During the latter part of 1982, as a 23-year-old presidential appointee in Secretary John Block's Department of Agriculture, I was approached about coordinating the department's Black History Month celebration. I was a naive, wide-eyed kid from the tobacco fields of South Carolina, who had been mentored by the state's legendary senator, J. Strom Thurmond. At the time, Pryor's fall from grace was one of the most prominent stories of the year, especially given that he had become one of the most celebrated and wealthy American entertainers in the country.
As I did my research, I found that Pryor had never led a serious dialogue in his life, had given no lectures besides his cutting-edge, controversial comic performances on stage. He was hardly associated with the civil rights movement. He told me that his only contribution to the movement was his participation in the Poor People's march.
In the early years of the Reagan administration, the president was consistently labeled as out of touch and unsympathetic to black people. I wondered, what if Richard Pryor could come to Washington and, from the depths of his own pain, give a heartfelt speech on civil rights and the legacy of Dr. King?
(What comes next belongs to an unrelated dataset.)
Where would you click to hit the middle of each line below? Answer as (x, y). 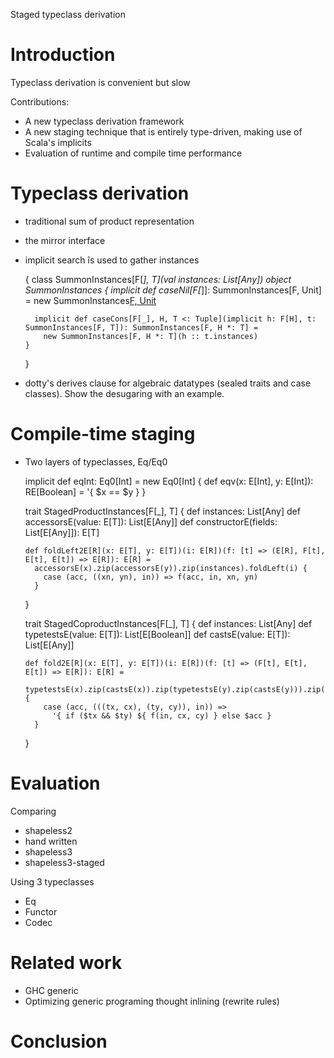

I started to go through the Yellow Pages and directory assistance. I made 41 calls; I did not know anyone with access to Pryor or his management team. The 42nd call came to me. His lawyer Terry Giles had heard that I was trying to reach Pryor. Giles was intrigued, but concerned. How would the administration be perceived by having a controversial comedian speak during Black History Month? How would his client be received? Pryor was not in the best mental or emotional state at the time, and he could ill afford another national incident in the press.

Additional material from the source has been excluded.